He kept walking. Slow, steady, bracing himself. The steps creaked beneath his weight as he stopped in front of her. “What are you doing here?” he asked, his voice low and laced with quiet exhaustion. 
Ruka sniffled, wiping at her cheeks with the sleeve of her too-expensive cardigan. “I saw you,” she said, voice breaking on the edge of accusation. “I saw you guys… kissing.” 

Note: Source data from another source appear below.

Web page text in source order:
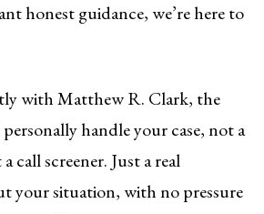
honest guidance, we’re here to
with Matthew R. Clark, the
handle your case, not a
call screener. Just a real
your situation, with no pressure
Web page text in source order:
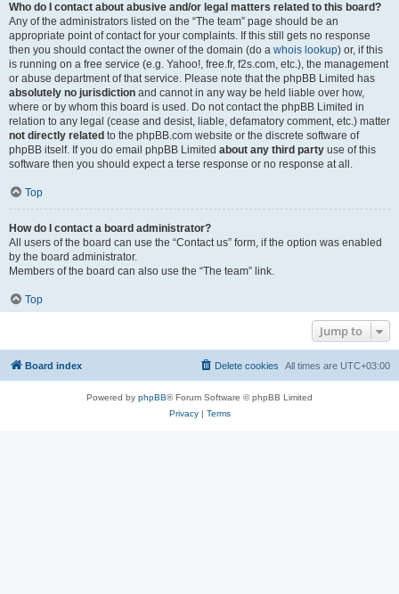
Who do I contact about abusive and/or legal matters related to this board?
Any of the administrators listed on the “The team” page should be an
appropriate point of contact for your complaints. If this still gets no response
then you should contact the owner of the domain (do a whois lookup) or, if this
is running on a free service (e.g. Yahoo!, free.fr, f2s.com, etc.), the management
or abuse department of that service. Please note that the phpBB Limited has
absolutely no jurisdiction and cannot in any way be held liable over how,
where or by whom this board is used. Do not contact the phpBB Limited in
relation to any legal (cease and desist, liable, defamatory comment, etc.) matter
not directly related to the phpBB.com website or the discrete software of
phpBB itself. If you do email phpBB Limited about any third party use of this
software then you should expect a terse response or no response at all.
Top
How do I contact a board administrator?
All users of the board can use the “Contact us” form, if the option was enabled
by the board administrator.
Members of the board can also use the “The team” link.
Top
Jump to
Board index All times are UTC+03:00
Delete cookies
Powered by phpBB® Forum Software © phpBB Limited
Privacy| Terms

Sunghoon blinked at her, unimpressed. “Okay?” he answered flatly, as if that alone should be the end of it. But of course, it wasn’t. “She’s a fraud,” Ruka spat, sitting up straighter now, her voice rising with that familiar, jealous tension. “That whole sunshine act? It’s fake. She’s just pretending to be all sweet and happy. But it’s all a show. She’s actually, she’s miserable. She’s depressing. She’s not what you think she is.”  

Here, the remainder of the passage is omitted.